▸ Exercise requirements:
Where a record holds a picture, leave the picture out; otherwise repeat every record exactly.

(Records drawn from a dataset)
-- -- --
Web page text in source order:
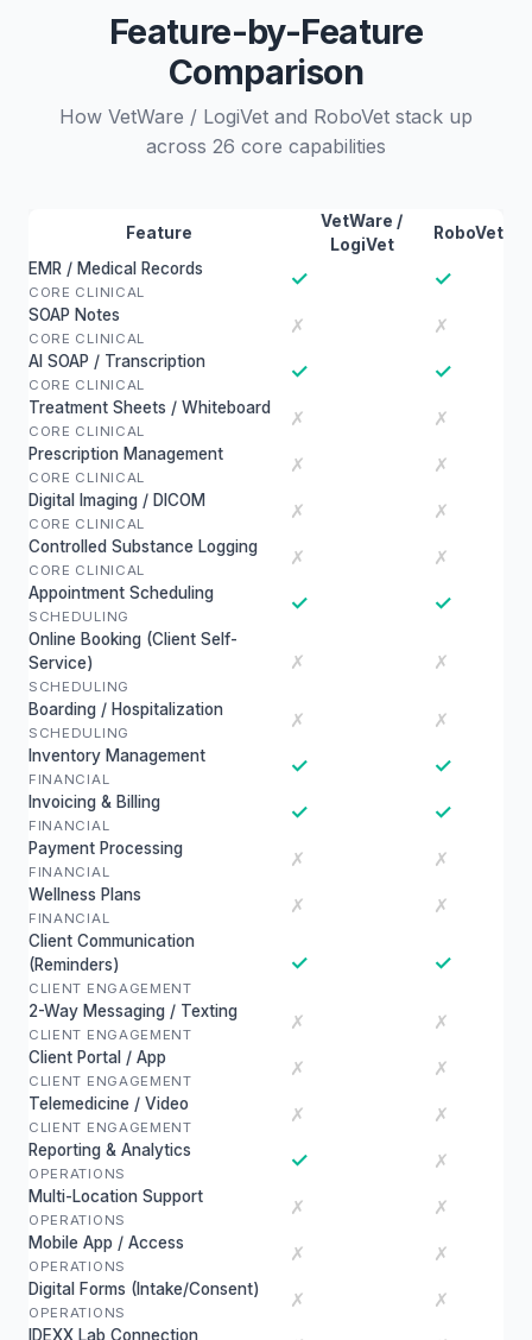
Feature-by-Feature
Comparison
How VetWare / LogiVet and RoboVet stack up
across 26 core capabilities
Feature
VetWare /
LogiVet
RoboVet
EMR / Medical Records
CORE CLINICAL
✓ ✓
SOAP Notes
CORE CLINICAL
✗ ✗
AI SOAP / Transcription
CORE CLINICAL
✓ ✓
Treatment Sheets / Whiteboard
CORE CLINICAL
✗ ✗
Prescription Management
CORE CLINICAL
✗ ✗
Digital Imaging / DICOM
CORE CLINICAL
✗ ✗
Controlled Substance Logging
CORE CLINICAL
✗ ✗
Appointment Scheduling
SCHEDULING
✓ ✓
Online Booking (Client Self-
Service)
SCHEDULING
✗ ✗
Boarding / Hospitalization
SCHEDULING
✗ ✗
Inventory Management
FINANCIAL
✓ ✓
Invoicing & Billing
FINANCIAL
✓ ✓
Payment Processing
FINANCIAL
✗ ✗
Wellness Plans
FINANCIAL
✗ ✗
Client Communication
(Reminders)
CLIENT ENGAGEMENT
✓ ✓
2-Way Messaging / Texting
CLIENT ENGAGEMENT
✗ ✗
Client Portal / App
CLIENT ENGAGEMENT
✗ ✗
Telemedicine / Video
CLIENT ENGAGEMENT
✗ ✗
Reporting & Analytics
OPERATIONS
✓ ✗
Multi-Location Support
OPERATIONS
✗ ✗
Mobile App / Access
OPERATIONS
✗ ✗
Digital Forms (Intake/Consent)
OPERATIONS
✗ ✗
IDEXX Lab Connection
-- -- --
▸ Exercise solution:
Web page text in source order:
Feature-by-Feature
Comparison
How VetWare / LogiVet and RoboVet stack up
across 26 core capabilities
Feature
VetWare /
LogiVet
RoboVet
EMR / Medical Records
CORE CLINICAL
✓ ✓
SOAP Notes
CORE CLINICAL
✗ ✗
AI SOAP / Transcription
CORE CLINICAL
✓ ✓
Treatment Sheets / Whiteboard
CORE CLINICAL
✗ ✗
Prescription Management
CORE CLINICAL
✗ ✗
Digital Imaging / DICOM
CORE CLINICAL
✗ ✗
Controlled Substance Logging
CORE CLINICAL
✗ ✗
Appointment Scheduling
SCHEDULING
✓ ✓
Online Booking (Client Self-
Service)
SCHEDULING
✗ ✗
Boarding / Hospitalization
SCHEDULING
✗ ✗
Inventory Management
FINANCIAL
✓ ✓
Invoicing & Billing
FINANCIAL
✓ ✓
Payment Processing
FINANCIAL
✗ ✗
Wellness Plans
FINANCIAL
✗ ✗
Client Communication
(Reminders)
CLIENT ENGAGEMENT
✓ ✓
2-Way Messaging / Texting
CLIENT ENGAGEMENT
✗ ✗
Client Portal / App
CLIENT ENGAGEMENT
✗ ✗
Telemedicine / Video
CLIENT ENGAGEMENT
✗ ✗
Reporting & Analytics
OPERATIONS
✓ ✗
Multi-Location Support
OPERATIONS
✗ ✗
Mobile App / Access
OPERATIONS
✗ ✗
Digital Forms (Intake/Consent)
OPERATIONS
✗ ✗
IDEXX Lab Connection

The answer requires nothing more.